Really, what the problem here is that you don't understand the powder coating process well enough to realize that it simply CANNOT be done in a person's house.  Lemme explain it:

The porcelain enamel on your old bathtub is not applied like paint.  Porcelain enamel is applied by the same process as "powder coating".  In this process, a mixture of synthetic plastic particles and coloured particles (called "pigments") are electrostatically sprayed onto a metal part.  That is, the metal part is charged positively and the gun spraying out that mixture of particles is negatively charged.  Thus, the particles coming out of that gun are also negatively charged so that they coat the positively charged metal part fairly uniformly.  That is, they are attracted more strongly to the more positively charged areas of the metal part where the coating is thinnest, so this process tends to coat the metal uniformly with powder.

That coated metal part is then baked in an oven for anywhere from half an hour to 4 hours at 350 to 1200 deg.
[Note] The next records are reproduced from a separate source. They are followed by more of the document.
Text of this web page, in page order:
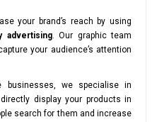
your brand’s reach by using
advertising. Our graphic team
your audience’s attention
businesses, we specialise in
display your products in
search for them and increase
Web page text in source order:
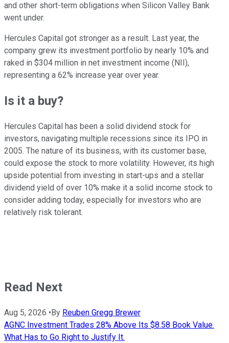
and other short-term obligations when Silicon Valley Bank
went under.
Hercules Capital got stronger as a result. Last year, the
company grew its investment portfolio by nearly 10% and
raked in $304 million in net investment income (NII),
representing a 62% increase year over year.
Is it a buy?
Hercules Capital has been a solid dividend stock for
investors, navigating multiple recessions since its IPO in
2005. The nature of its business, with its customer base,
could expose the stock to more volatility. However, its high
upside potential from investing in start-ups and a stellar
dividend yield of over 10% make it a solid income stock to
consider adding today, especially for investors who are
relatively risk tolerant.
Read Next
Aug 5, 2026 •By Reuben Gregg Brewer
AGNC Investment Trades 28% Above Its $8.58 Book Value.
What Has to Go Right to Justify It.
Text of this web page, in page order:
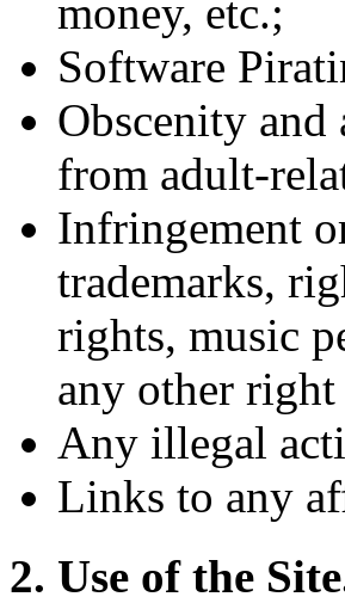
money, etc.;
Software
Obscenity
from adult-
Infringement
trademarks,
rights, music
any other
Any illegal
Links to any
2. Use of the
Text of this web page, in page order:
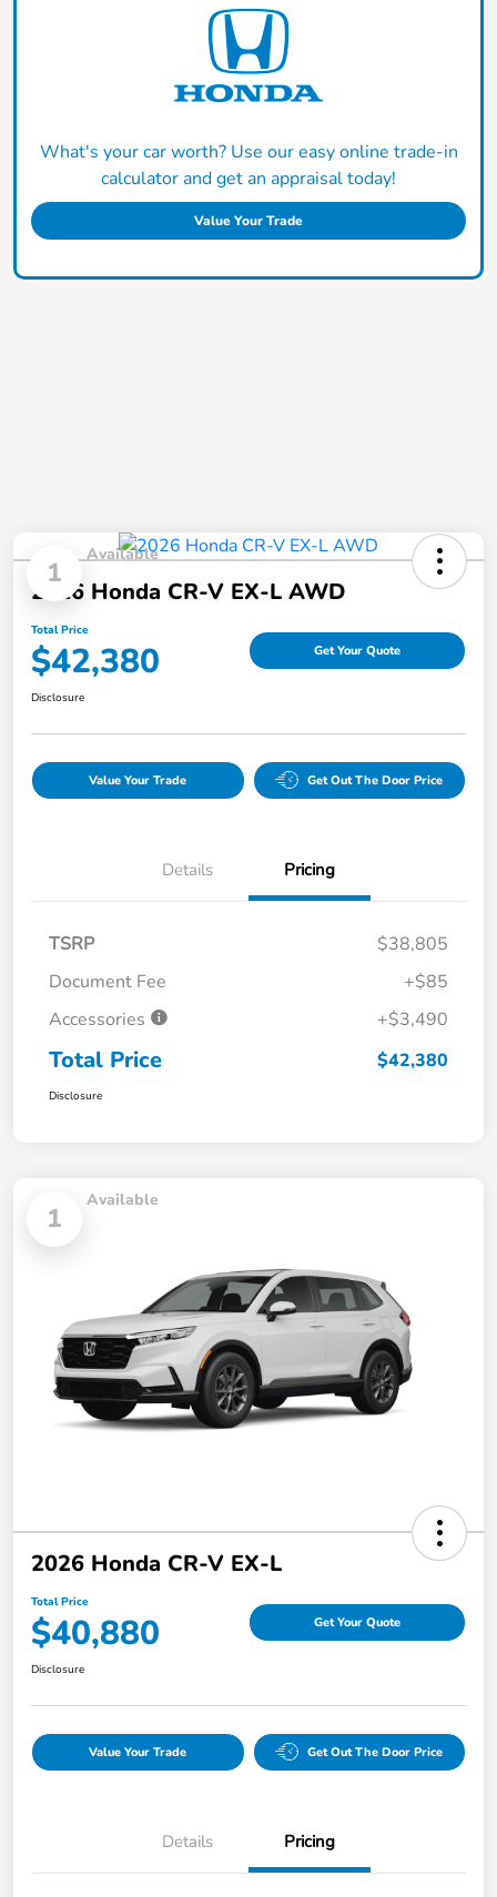
What's your car worth? Use our easy online trade-in
calculator and get an appraisal today!
Value Your Trade
1
Available
2026 Honda CR-V EX-L AWD
Total Price
$42,380 Get Your Quote
Disclosure
Value Your Trade Get Out The Door Price
Details Pricing
TSRP
$38,805
Document Fee
+$85
Accessories
+$3,490
Total Price $42,380
Disclosure
1
Available
2026 Honda CR-V EX-L
Total Price
$40,880 Get Your Quote
Disclosure
Value Your Trade Get Out The Door Price
Details Pricing

F.  During this time, the synthetic plastic particles melt and flow together to form a continuous film over the metal part with the coloured particles suspended inside it much like raisins in raisin bread.  But, just as importantly, the plastic used in the resin particles "cure" at the elevated baking temperature.  That means that chemical bonds form within and between the plastic resin particles to make the plastic heavily "crosslinked" with chemical bonds, and that results in the coating being much harder, stronger and resistant to heat when it cools.
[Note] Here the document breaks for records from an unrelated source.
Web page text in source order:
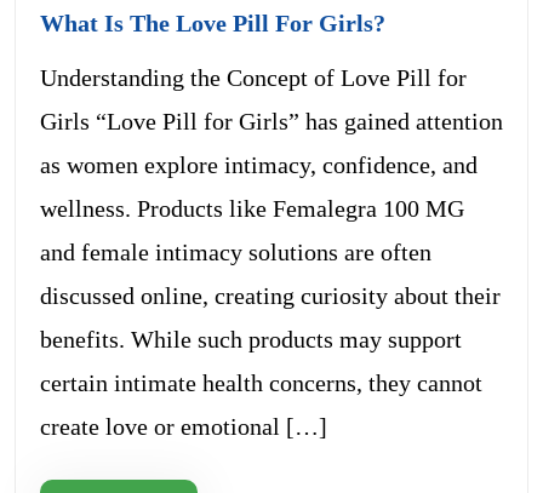
What Is The Love Pill For Girls?
Understanding the Concept of Love Pill for
Girls “Love Pill for Girls” has gained attention
as women explore intimacy, confidence, and
wellness. Products like Femalegra 100 MG
and female intimacy solutions are often
discussed online, creating curiosity about their
benefits. While such products may support
certain intimate health concerns, they cannot
create love or emotional […]
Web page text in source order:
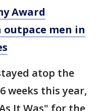
Award
men in
atop the
weeks this year,
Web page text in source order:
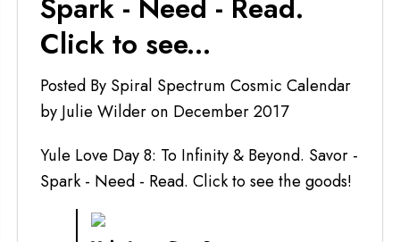
Spark - Need - Read.
Click to see...
Posted By Spiral Spectrum Cosmic Calendar
by Julie Wilderon December 2017
Yule Love Day 8: To Infinity & Beyond. Savor -
Spark - Need - Read. Click to see the goods!
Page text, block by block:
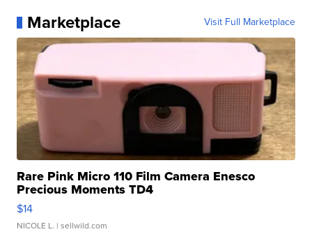
Marketplace Visit Full Marketplace
Rare Pink Micro 110 Film Camera Enesco
Precious Moments TD4
$14
NICOLE L. | sellwild.com

When the metal part is taken out of that oven it is said to be "powder coated", but that's a misleading description to anyone not aware of the process.  The coating was only a powder prior to baking.  Now it's a solid film that's very much harder and more durable than air dry coatings like epoxy paints, two part acrylic polyurethanes, moisture cure polyurethanes, etc.  And, therein lies the problem.  These field applied coatings simply can't match the hardness and durability of powder coatings, and you need that high hardness and durability to provide a 50+ year lifespan on a bathtub.

Steel and cast iron tubs come powder coated from the factory.  But, to recoat them you need to sand blast the old powder coating off and powder coat them again.  This could probably be done by any powder coating shop in your town, just look under "Industrial Coatings" in your yellow pages phone directory.  However, the cost associated with removing the old tub, sand blasting it, recoating and baking it, and then reinstalling it would be more than the cost of installing a new steel or iron bath tub.
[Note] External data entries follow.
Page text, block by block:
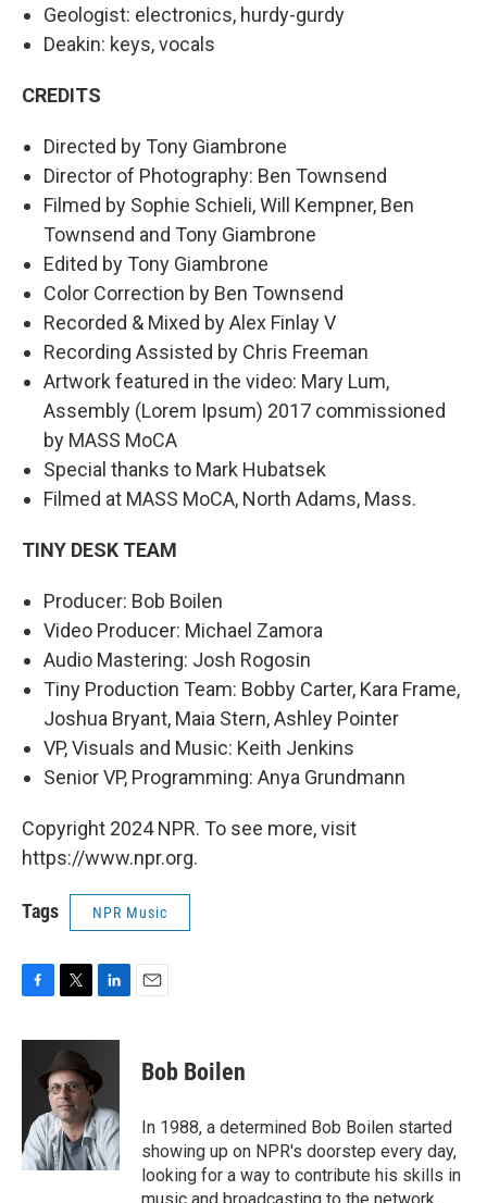
Geologist: electronics, hurdy-gurdy
Deakin: keys, vocals
CREDITS
Directed by Tony Giambrone
Director of Photography: Ben Townsend
Filmed by Sophie Schieli, Will Kempner, Ben
Townsend and Tony Giambrone
Edited by Tony Giambrone
Color Correction by Ben Townsend
Recorded & Mixed by Alex Finlay V
Recording Assisted by Chris Freeman
Artwork featured in the video: Mary Lum,
Assembly (Lorem Ipsum) 2017 commissioned
by MASS MoCA
Special thanks to Mark Hubatsek
Filmed at MASS MoCA, North Adams, Mass.
TINY DESK TEAM
Producer: Bob Boilen
Video Producer: Michael Zamora
Audio Mastering: Josh Rogosin
Tiny Production Team: Bobby Carter, Kara Frame,
Joshua Bryant, Maia Stern, Ashley Pointer
VP, Visuals and Music: Keith Jenkins
Senior VP, Programming: Anya Grundmann
Copyright 2024 NPR. To see more, visit
https://www.npr.org.
Tags NPR Music
F
c
o
k
T
i
t
t
e
r
L
n
e
d
I
n
E
Bob Boilen
In 1988, a determined Bob Boilen started
showing up on NPR's doorstep every day,
looking for a way to contribute his skills in
music and broadcasting to the network.

So, no one offers an in-house powder coating service because of the impracticality in doing it.  How would they heat up your cast iron tub to 400 degrees without burning your house down?  THIS is why you've come up empty in finding someone to powder coat your bathtub.

You don't need to know the rest:

Generally, if the baking temperature is less than 500 degrees F, the coating is simply referred to as a "powder coating".  However, if the baking temperature is above about 800 degrees F, then the resulting coating is generally called "porcelain enamel".  That's cuz the coating itself resembles more of a ceramic material.  Porcelain enamels are also often referred to as "ceramic coatings".  Generally, the higher the required baking temperature, the harder and more durable the coating will be.

There are several examples of powder coatings in your house.  For example, the side panels on your stove are only painted, but the cooktop itself and probably the front panel on the oven door will be powder coated.  That's cuz these parts will get much hotter than the side panels when you're baking something, or self cleaning the oven, and powder coatings stand up to high temperatures much better than field applied coatings do.  Field applied paints would soften up when they get warm, and sliding a pot across that warm cooktop would scratch up the paint.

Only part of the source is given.